Location
- 129 Hwy 71 SW Mountainburg, Arkansas 72946 United States

District information
- Grades: PK–12
- Accreditation: Arkansas Department of Education
- Schools: 3
- NCES District ID: 0510260

Students and staff
- Students: 716
- Teachers: 54.10 (on FTE basis)
- Staff: 121.10 (on FTE basis)
- Student–teacher ratio: 13.23
- Athletic conference: 2A Region 5 (2012–14)
- District mascot: Dragon
- Colors: Royal blue White

Other information
- Website: www.mountainburg.org

= Mountainburg School District =

School district in Arkansas

Mountainburg School District 16 (MSD) is a public school district based in Mountainburg, Arkansas. MPSD encompasses 195.40 mi2 of land in Crawford County and serves all or portions of the communities of Mountain Pine, Winslow, Mulberry, Chester, Alma and Rudy.

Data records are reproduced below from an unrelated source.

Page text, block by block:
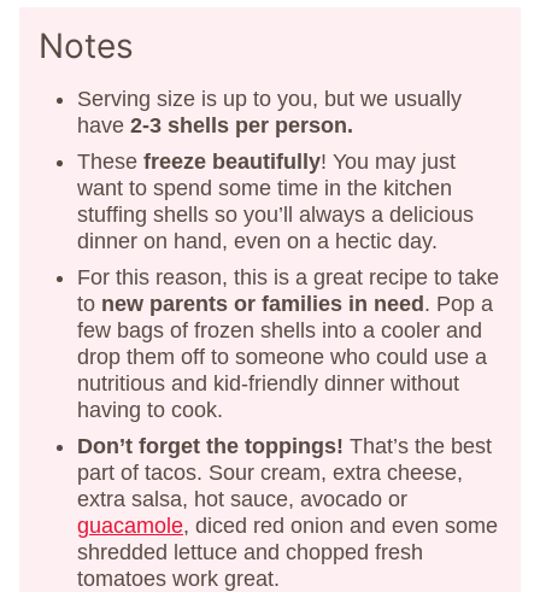
Notes
Serving size is up to you, but we usually
have 2-3 shells per person.
These freeze beautifully! You may just
want to spend some time in the kitchen
stuffing shells so you’ll always a delicious
dinner on hand, even on a hectic day.
For this reason, this is a great recipe to take
to new parents or families in need. Pop a
few bags of frozen shells into a cooler and
drop them off to someone who could use a
nutritious and kid-friendly dinner without
having to cook.
Don’t forget the toppings! That’s the best
part of tacos. Sour cream, extra cheese,
extra salsa, hot sauce, avocado or
guacamole, diced red onion and even some
shredded lettuce and chopped fresh
tomatoes work great.
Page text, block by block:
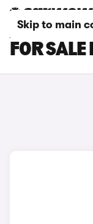
Skip to main
ALFA
FOR SALE
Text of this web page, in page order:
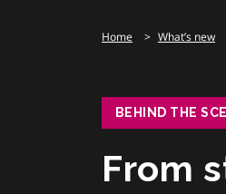
Home What’s new
BEHIND THE
From
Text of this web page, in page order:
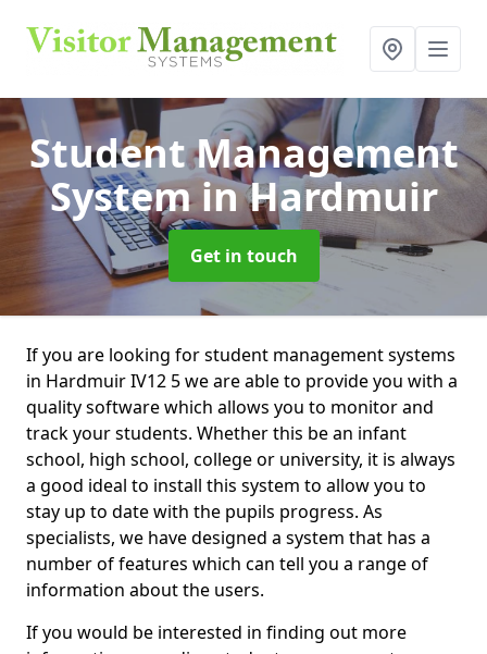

The school district and its schools located along U.S. Route 71 serves more than 700 students with more than 120 faculty and staff at its three schools. The district and schools' mascot is the Dragon with royal blue and white serving as the colors.

== Schools ==
- Mountainburg High School, serving more than 275 students in grades 9 through 12.
- Mountainburg Middle School, serving more than 325 students in grades 5 through grade 8.
- Mountainburg Elementary School, serving more than 325 students in prekindergarten through grade 6.